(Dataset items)
━━━━━━
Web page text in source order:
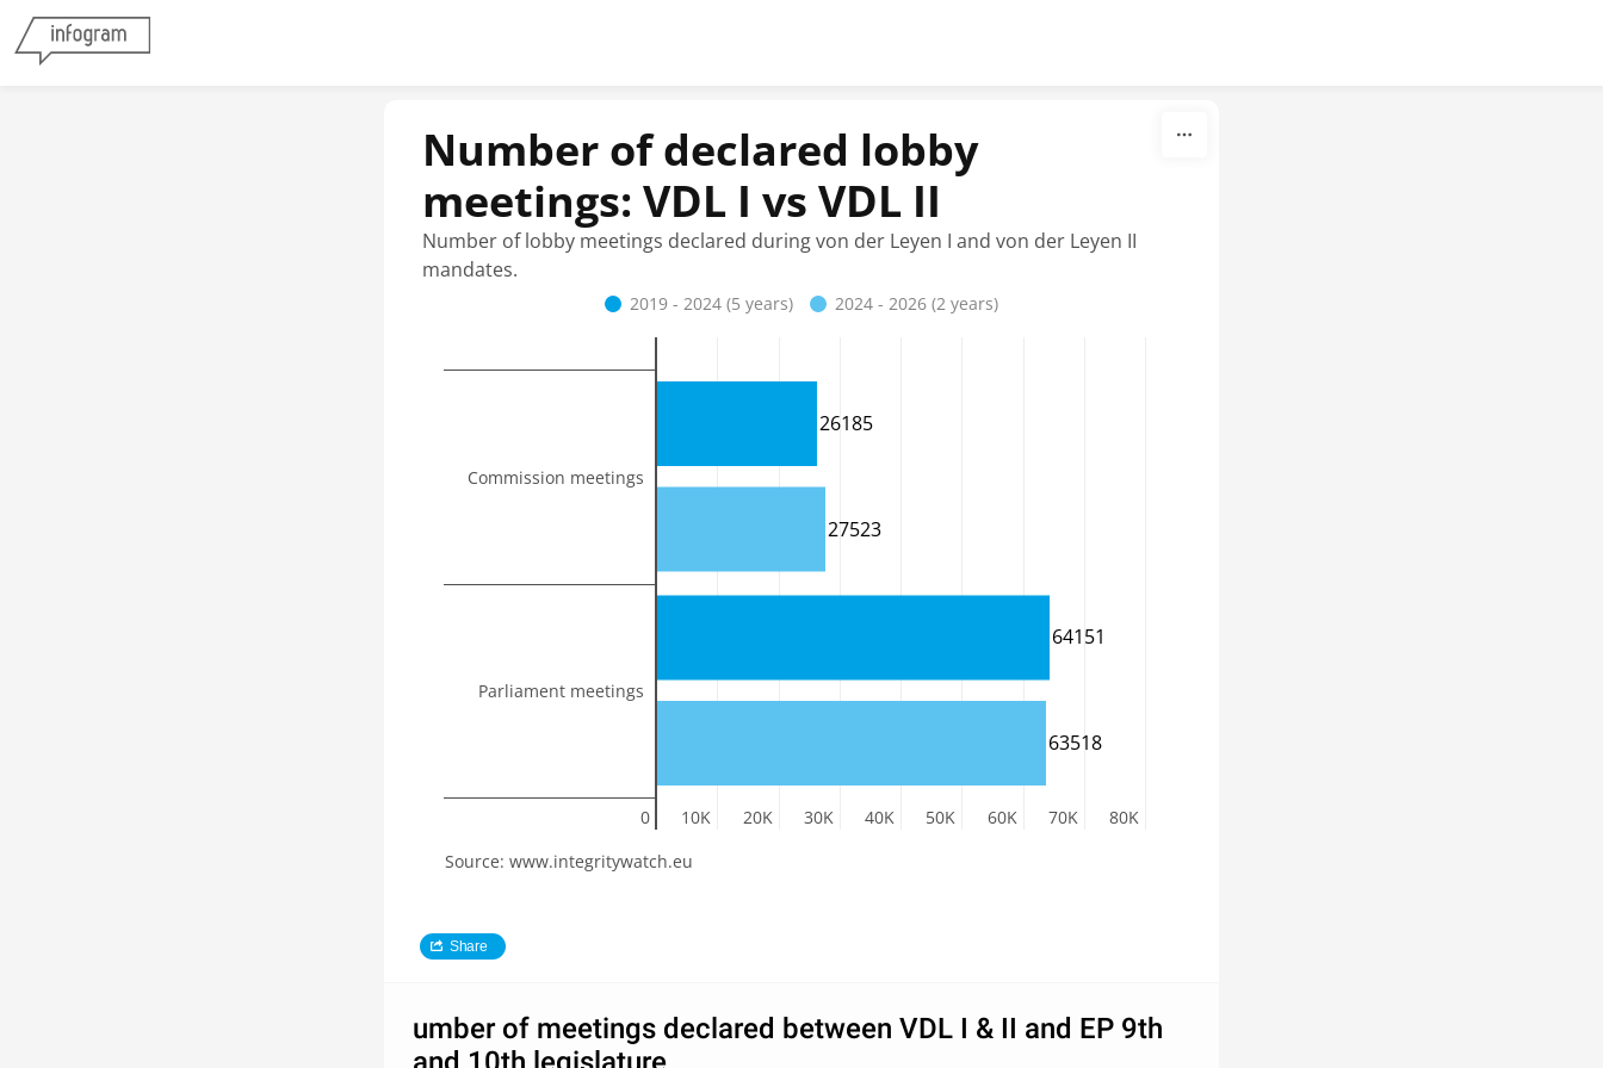
Number of declared lobby
meetings: VDL I vs VDL II
Number of lobby meetings declared during von der Leyen I and von der Leyen II
mandates.
2019 - 2024 (5 years) 2024 - 2026 (2 years)
Commission meetings
Parliament meetings
0 10K 20K 30K 40K 50K 60K 70K 80K
26185
27523
64151
63518
Source: www.integritywatch.eu
Share
umber of meetings declared between VDL I & II and EP 9th
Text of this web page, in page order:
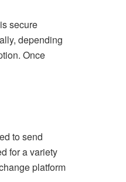
secure
depending
Once
to send
for a variety
platform
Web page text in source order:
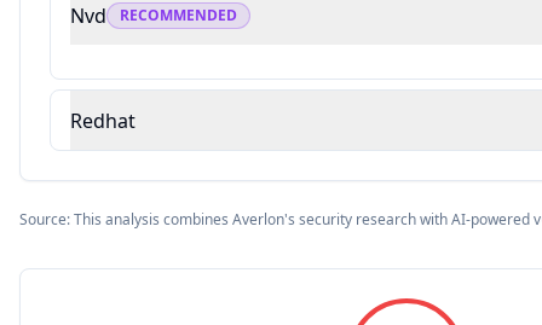
Nvd RECOMMENDED
Redhat
Source: This analysis combines Averlon's security research with AI-powered
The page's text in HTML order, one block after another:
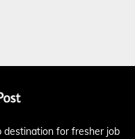
for fresher job
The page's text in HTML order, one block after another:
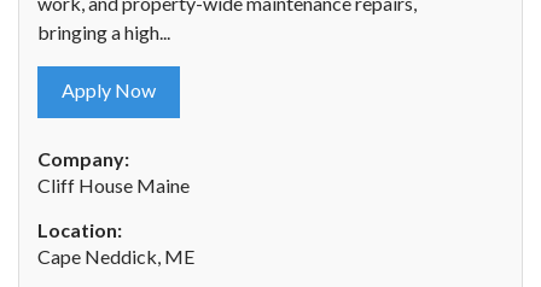
bringing a high...
Apply Now
Company:
Cliff House Maine
Location:
Cape Neddick, ME
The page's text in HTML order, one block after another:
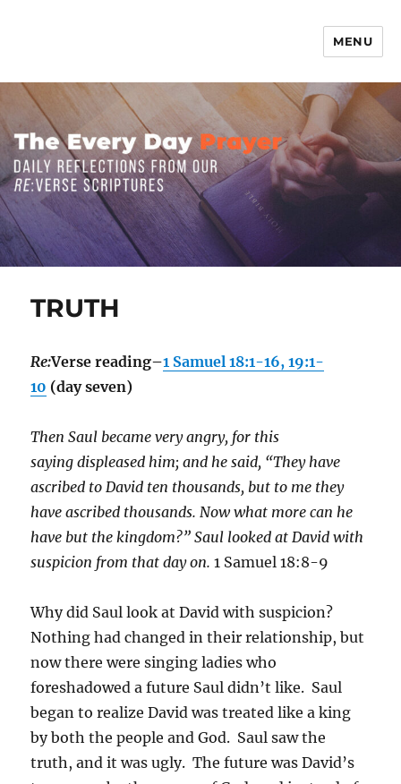
MENU
TRUTH
Re:Verse reading–1 Samuel 18:1-16, 19:1-
10 (day seven)
Then Saul became very angry, for this
saying displeased him; and he said, “They have
ascribed to David ten thousands, but to me they
have ascribed thousands. Now what more can he
have but the kingdom?” Saul looked at David with
suspicion from that day on. 1 Samuel 18:8-9
Why did Saul look at David with suspicion?
Nothing had changed in their relationship, but
now there were singing ladies who
foreshadowed a future Saul didn’t like. Saul
began to realize David was treated like a king
by both the people and God. Saul saw the
truth, and it was ugly. The future was David’s
━━━━━━
THE TASK
Set down the entries above again exactly, minus any image.

ANSWER TO THE PROBLEM
Web page text in source order:
Number of declared lobby
meetings: VDL I vs VDL II
Number of lobby meetings declared during von der Leyen I and von der Leyen II
mandates.
2019 - 2024 (5 years) 2024 - 2026 (2 years)
Commission meetings
Parliament meetings
0 10K 20K 30K 40K 50K 60K 70K 80K
26185
27523
64151
63518
Source: www.integritywatch.eu
Share
umber of meetings declared between VDL I & II and EP 9th
Text of this web page, in page order:
secure
depending
Once
to send
for a variety
platform
Web page text in source order:
Nvd RECOMMENDED
Redhat
Source: This analysis combines Averlon's security research with AI-powered
The page's text in HTML order, one block after another:
for fresher job
The page's text in HTML order, one block after another:
bringing a high...
Apply Now
Company:
Cliff House Maine
Location:
Cape Neddick, ME
The page's text in HTML order, one block after another:
MENU
TRUTH
Re:Verse reading–1 Samuel 18:1-16, 19:1-
10 (day seven)
Then Saul became very angry, for this
saying displeased him; and he said, “They have
ascribed to David ten thousands, but to me they
have ascribed thousands. Now what more can he
have but the kingdom?” Saul looked at David with
suspicion from that day on. 1 Samuel 18:8-9
Why did Saul look at David with suspicion?
Nothing had changed in their relationship, but
now there were singing ladies who
foreshadowed a future Saul didn’t like. Saul
began to realize David was treated like a king
by both the people and God. Saul saw the
truth, and it was ugly. The future was David’s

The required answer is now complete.